Наконец, не выдержав, прямо сказал, что хотел бы сегодня осмотреть общежитие и поэтому им надо торопиться.
— А я в общежитии больше не живу. — Улыбаясь, ответила Надя. — Снимаю квартиру.
— Конечно, — сказал вслух Наседкин, а про себя подумал:
«Просьбу мою восприняла, как повод встретиться, не обратила на неё внимания. Простила запах спиртного, хотя жених не должен пить. Нарядилась, показала себя на сцене. Сняла отдельную квартиру. Что ж, молодец. И как только всё это раньше до меня не дошло».
Не став Надежду провожать, не став объясняться, он помахал ей рукой, она отвернулась, не ответила.
Придя домой, позвонил Новоструевой.
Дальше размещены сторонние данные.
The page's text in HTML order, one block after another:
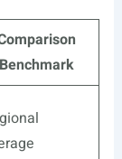
Benchmark
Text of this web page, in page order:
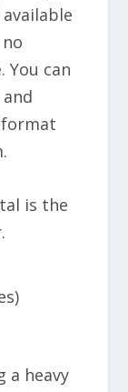
can
is the
a heavy
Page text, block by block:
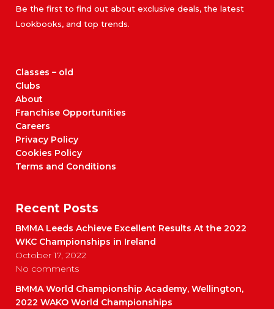
Be the first to find out about exclusive deals, the latest
Lookbooks, and top trends.
Classes – old
Clubs
About
Franchise Opportunities
Careers
Privacy Policy
Cookies Policy
Terms and Conditions
Recent Posts
BMMA Leeds Achieve Excellent Results At the 2022
WKC Championships in Ireland
October 17, 2022
No comments
BMMA World Championship Academy, Wellington,
2022 WAKO World Championships
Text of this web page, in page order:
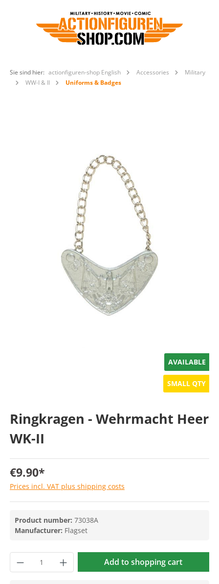
Sie sind hier: actionfiguren-shop English Accessories
Military
WW-I & II
Uniforms & Badges
AVAILABLE
SMALL QTY
Ringkragen - Wehrmacht Heer
WK-II
€9.90*
Prices incl. VAT plus shipping costs
Product number: 73038A
Manufacturer: Flagset
Add to shopping cart
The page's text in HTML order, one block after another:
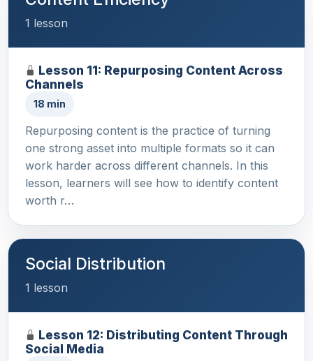
1 lesson
Lesson 11: Repurposing Content Across
Channels
18 min
Repurposing content is the practice of turning
one strong asset into multiple formats so it can
work harder across different channels. In this
lesson, learners will see how to identify content
worth r…
Social Distribution
1 lesson
Lesson 12: Distributing Content Through
Social Media
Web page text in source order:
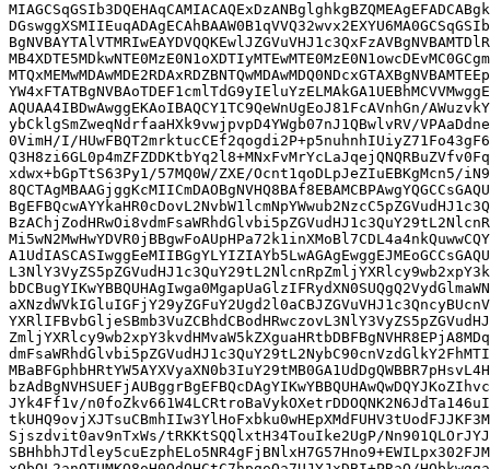
AQUAA4IBDwAwggEKAoIBAQCY1TC9QeWnUgEoJ81FcAVnhGn/
ybCklgSmZweqNdrfaaHXk9vwjpvpD4YWgb07nJ1QBwlvRV/
0VimH/I/
xdwx+bGpTtS63Py1/57MQ0W/ZXE/Ocnt1qoDLpJeZIuEBKgMcn5/
JYk4Ff1v/
Sjszdvit0av9nTxWs/tRKKtSQQlxtH34TouIke2UgP/
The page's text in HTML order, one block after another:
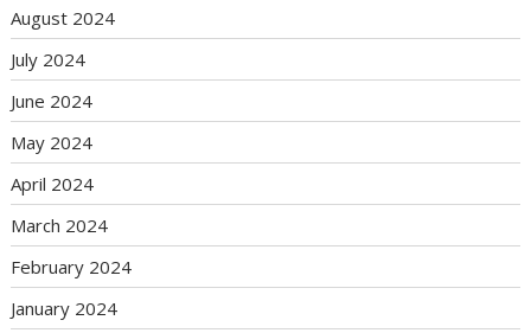
August 2024
July 2024
June 2024
May 2024
April 2024
March 2024
February 2024
January 2024
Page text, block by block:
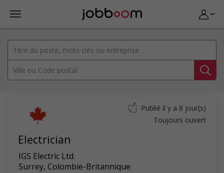
Electrician
IGS Electric Ltd.
Surrey, Colombie-Britannique
Publié il y a 8 jour(s)
Toujours ouvert
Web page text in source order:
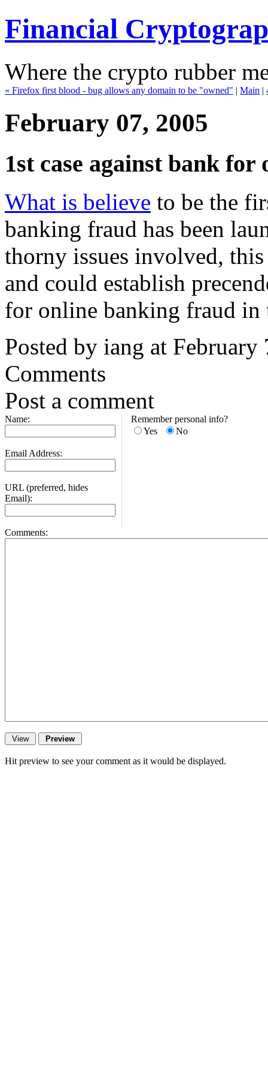
Financial
Where the crypto rubber
« Firefox first blood - bug allows any domain to be "owned" | Main |
February 07, 2005
1st case against bank
What is believe to be the
banking fraud has been
thorny issues involved,
and could establish
for online banking fraud in
Posted by iang at
Comments
Post a comment
Name:
Email Address:
URL (preferred, hides
Email):
Remember personal info?
Yes
No
Comments:
Hit preview to see your comment as it would be displayed.
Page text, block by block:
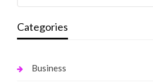
Categories
Business
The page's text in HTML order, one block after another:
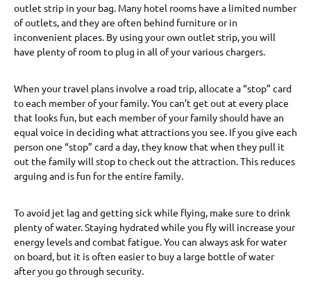
outlet strip in your bag. Many hotel rooms have a limited number
of outlets, and they are often behind furniture or in
inconvenient places. By using your own outlet strip, you will
have plenty of room to plug in all of your various chargers.
When your travel plans involve a road trip, allocate a “stop” card
to each member of your family. You can’t get out at every place
that looks fun, but each member of your family should have an
equal voice in deciding what attractions you see. If you give each
person one “stop” card a day, they know that when they pull it
out the family will stop to check out the attraction. This reduces
arguing and is fun for the entire family.
To avoid jet lag and getting sick while flying, make sure to drink
plenty of water. Staying hydrated while you fly will increase your
energy levels and combat fatigue. You can always ask for water
on board, but it is often easier to buy a large bottle of water
after you go through security.
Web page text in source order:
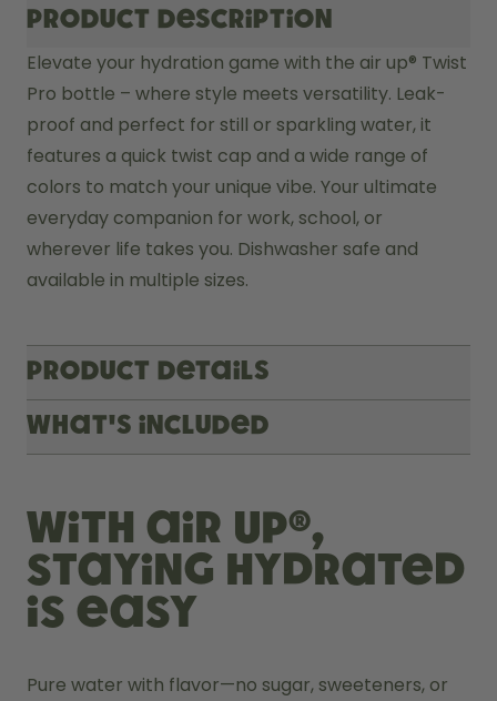
Product description
Elevate your hydration game with the air up® Twist
Pro bottle – where style meets versatility. Leak-
proof and perfect for still or sparkling water, it
features a quick twist cap and a wide range of
colors to match your unique vibe. Your ultimate
everyday companion for work, school, or
wherever life takes you. Dishwasher safe and
available in multiple sizes.
Product Details
What's included
With air up®,
staying hydrated
is easy
Pure water with flavor—no sugar, sweeteners, or
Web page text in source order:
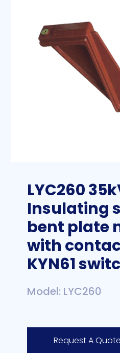
LYC260
Insulating
bent plate
with
KYN61
Model: LYC260
Request A Quote
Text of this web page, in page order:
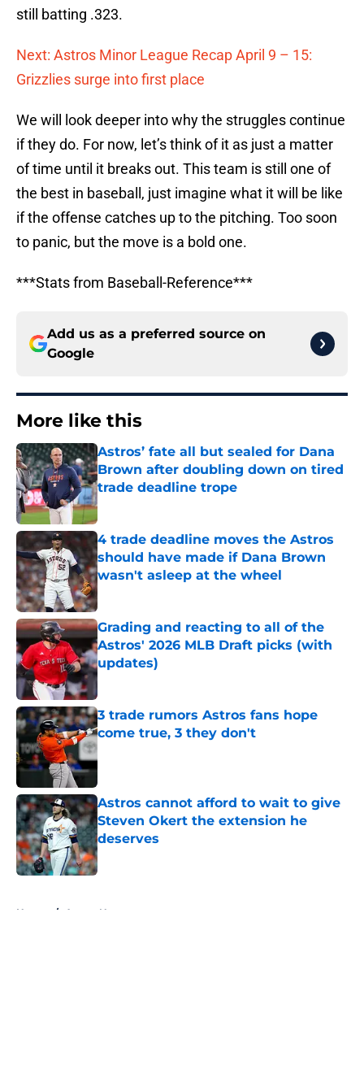
still batting .323.
Next: Astros Minor League Recap April 9 – 15:
Grizzlies surge into first place
We will look deeper into why the struggles continue
if they do. For now, let’s think of it as just a matter
of time until it breaks out. This team is still one of
the best in baseball, just imagine what it will be like
if the offense catches up to the pitching. Too soon
to panic, but the move is a bold one.
***Stats from Baseball-Reference***
Add us as a preferred source on
Google
More like this
Astros’ fate all but sealed for Dana
Brown after doubling down on tired
trade deadline trope
Published by on Invalid Date
4 trade deadline moves the Astros
should have made if Dana Brown
wasn't asleep at the wheel
Published by on Invalid Date
Grading and reacting to all of the
Astros' 2026 MLB Draft picks (with
updates)
Published by on Invalid Date
3 trade rumors Astros fans hope
come true, 3 they don't
Astros cannot afford to wait to give
Steven Okert the extension he
deserves
Published by on Invalid Date
Home / Astros News
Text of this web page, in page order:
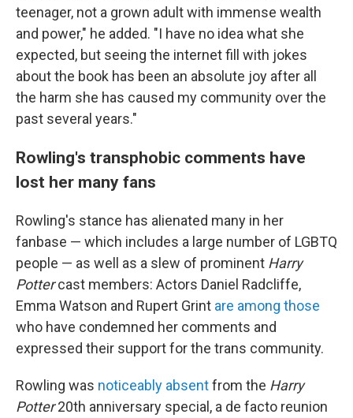
teenager, not a grown adult with immense wealth
and power," he added. "I have no idea what she
expected, but seeing the internet fill with jokes
about the book has been an absolute joy after all
the harm she has caused my community over the
past several years."
Rowling's transphobic comments have
lost her many fans
Rowling's stance has alienated many in her
fanbase — which includes a large number of LGBTQ
people — as well as a slew of prominent Harry
Pottercast members: Actors Daniel Radcliffe,
Emma Watson and Rupert Grint are among those
who have condemned her comments and
expressed their support for the trans community.
Rowling was noticeably absentfrom the Harry
Potter20th anniversary special, a de facto reunion
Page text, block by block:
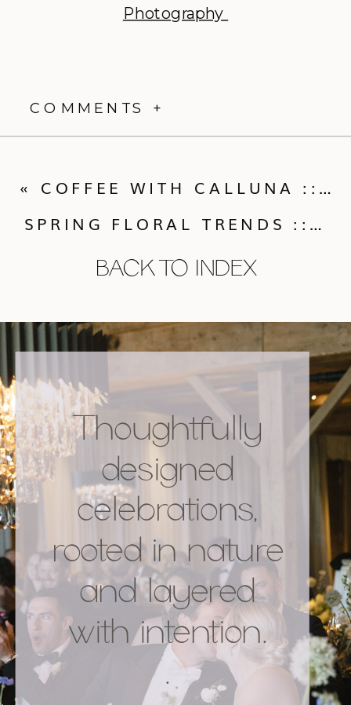
Photography
COMMENTS +
BACK TO INDEX
SPRING FLORAL TRENDS :: WHAT THE INDUSTRY EXPERTS LOVE
« COFFEE WITH CALLUNA :: DESSERTS, DRESS SHOPPING POSSE’S AND MORE!
Thoughtfully
designed
celebrations,
rooted in nature
and layered
with intention.
.
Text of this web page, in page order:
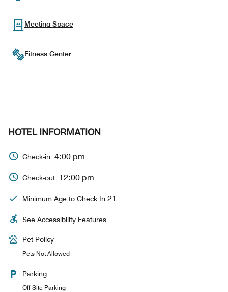
Meeting Space
Fitness Center
HOTEL INFORMATION
Check-in: 4:00 pm
Check-out: 12:00 pm
Minimum Age to Check In 21
See Accessibility Features
Pet Policy
Pets Not Allowed
Parking
Off-Site Parking

Наташка была навеселе. Поговорив для приличия о том, о сём, спросил о главном, когда можно будет взглянуть на квартиру.
— А ты знаешь, что это неприлично? — С откровением пьяного человека, заявила «своя в доску». — Ты же писатель, наблюдаешь за людьми, должен быть психологом, а лезешь напролом. Нельзя ли квартирку посмотреть? Ты мог бы сделать всё это поделикатнее. Сказал бы, что соскучился и хочешь прийти выпить чашечку кофе. Я бы тебе, конечно, отказала. Отказала бы раз, два, а на третий бы пригласила. Мы бы посидели, поболтали, вспомнили школу. Ты бы заодно посмотрел и квартиру. Так это у воспитанных людей делается, а то сразу начал с корыстных интересов, какая жилплощадь. Нельзя же так.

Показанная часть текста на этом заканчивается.